== What needs to be done ==
Copying rule for the data below: pictures stay out, and only the lines from the one with "Nike EXZ ŠBK Šamorín – MBK [14, 38, 235, 59]" down to the one with "For each line below, return its centre", inclusive, are repeated exactly.
START Data for review
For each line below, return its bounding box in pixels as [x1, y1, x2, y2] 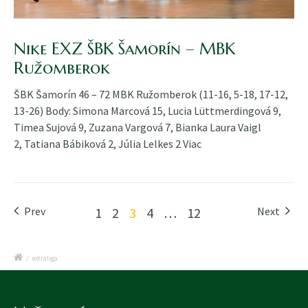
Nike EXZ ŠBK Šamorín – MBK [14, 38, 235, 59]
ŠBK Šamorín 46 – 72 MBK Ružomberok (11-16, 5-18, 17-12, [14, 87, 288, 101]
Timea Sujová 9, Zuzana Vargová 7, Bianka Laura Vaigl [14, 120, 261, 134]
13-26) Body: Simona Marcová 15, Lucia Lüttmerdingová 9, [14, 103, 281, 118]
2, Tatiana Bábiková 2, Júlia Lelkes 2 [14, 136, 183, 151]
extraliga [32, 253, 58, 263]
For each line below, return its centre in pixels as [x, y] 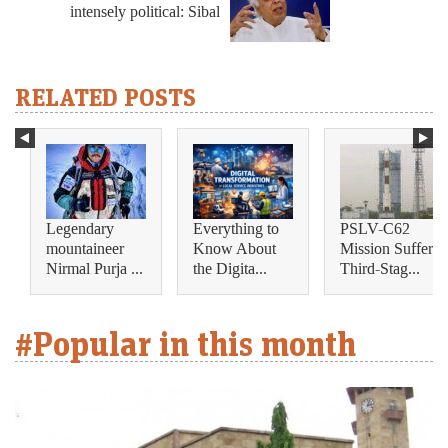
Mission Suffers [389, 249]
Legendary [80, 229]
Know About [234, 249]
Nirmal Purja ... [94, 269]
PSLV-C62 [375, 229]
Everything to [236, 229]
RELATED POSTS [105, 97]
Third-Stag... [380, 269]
END Data for review
== Completed exercise ==
Nike EXZ ŠBK Šamorín – MBK [14, 38, 235, 59]
ŠBK Šamorín 46 – 72 MBK Ružomberok (11-16, 5-18, 17-12, [14, 87, 288, 101]
Timea Sujová 9, Zuzana Vargová 7, Bianka Laura Vaigl [14, 120, 261, 134]
13-26) Body: Simona Marcová 15, Lucia Lüttmerdingová 9, [14, 103, 281, 118]
2, Tatiana Bábiková 2, Júlia Lelkes 2 [14, 136, 183, 151]
extraliga [32, 253, 58, 263]
For each line below, return its centre in pixels as [x, y] 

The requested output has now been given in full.